Fascinating, I have always enjoyed immediately employing bonsai techniques on rooted cuttings/sprouts. I have noticed the pliability of them at the earlier stages of life being so much more, but I have never considered taking it this far.
Well done Will! A technique that I also hadn't heard of. But can very well benefit from living up north as I do. Thank you for taking the time to put this together for us to learn from.
I've had good success bending ficus benjamina branches this way. Several of my trees now have weepy, twisty branches achieved primarily by selective trimming and bending this way.
Technical/photo difficulties aside:
This is probably the most straightforward explanation, about a vital aspect of our art, that I have seen in a while. Kudos on breaking down an often poorly executed technique simply enough that even "my brother George" should be able to understand.

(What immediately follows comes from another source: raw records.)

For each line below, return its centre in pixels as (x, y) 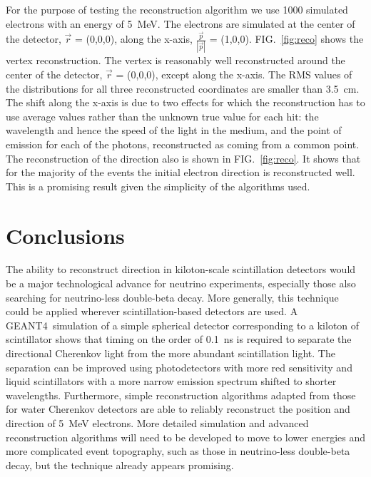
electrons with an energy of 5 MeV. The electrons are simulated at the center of (181, 23)
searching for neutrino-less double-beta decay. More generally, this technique (172, 297)
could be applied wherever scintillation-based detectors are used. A (152, 311)
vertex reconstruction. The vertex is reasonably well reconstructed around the (176, 60)
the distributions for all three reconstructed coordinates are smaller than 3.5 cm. (183, 88)
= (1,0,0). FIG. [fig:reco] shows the (286, 39)
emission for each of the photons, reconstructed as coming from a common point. (183, 144)
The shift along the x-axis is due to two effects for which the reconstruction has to (185, 102)
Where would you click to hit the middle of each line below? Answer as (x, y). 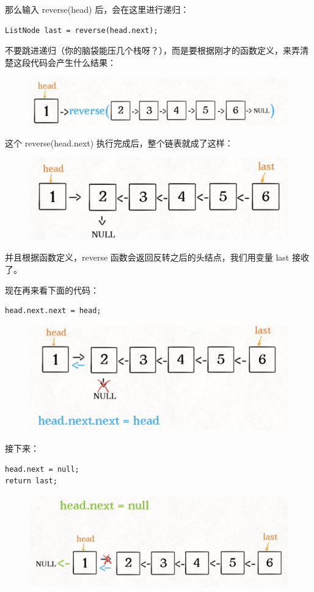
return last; (31, 481)
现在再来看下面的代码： (52, 290)
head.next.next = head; (53, 311)
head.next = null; (42, 469)
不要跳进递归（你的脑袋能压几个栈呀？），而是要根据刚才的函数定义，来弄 (152, 50)
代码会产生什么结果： (73, 62)
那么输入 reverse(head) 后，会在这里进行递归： (97, 9)
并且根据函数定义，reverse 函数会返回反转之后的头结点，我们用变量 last (147, 257)
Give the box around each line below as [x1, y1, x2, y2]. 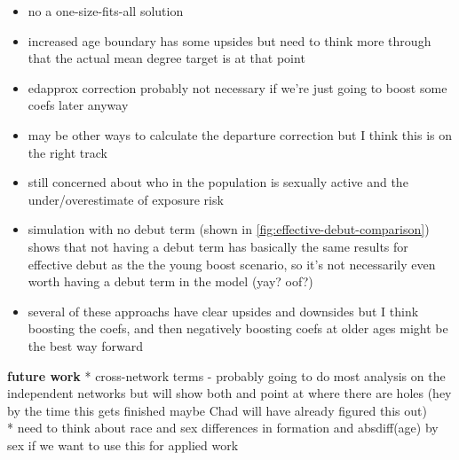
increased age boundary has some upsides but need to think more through [28, 31, 431, 50]
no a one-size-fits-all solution [28, 2, 184, 19]
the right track [28, 143, 107, 161]
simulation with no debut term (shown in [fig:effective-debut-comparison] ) [28, 220, 430, 238]
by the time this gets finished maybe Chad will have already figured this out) [7, 401, 427, 419]
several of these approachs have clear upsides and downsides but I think [28, 301, 419, 320]
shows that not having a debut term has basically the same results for [28, 237, 408, 255]
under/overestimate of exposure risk [28, 190, 224, 208]

Great tutorial! I never heard this technique used in any book before, great! Some photos are only thumbnail size, could the author add full size photos? so we can get a better look!
The author tried for about an hour and a half late last night, long after his bedtime, to figure out how to get more than six photos to load (he intended a progression of four for each tree), and he did indeed try to embed them as full size images - but all to no avail. The author has been uploading vast amounts of files to this site over the years with never a hassle, but the new "Resource" section - supposed to be designed to be helpful with tutorials and such, which he foolishly assumed would include sizable bandwidth and simple mechanisms for the uploading of these sorts of helpful photos - was beyond his apparently meager capabilities. He apologizes.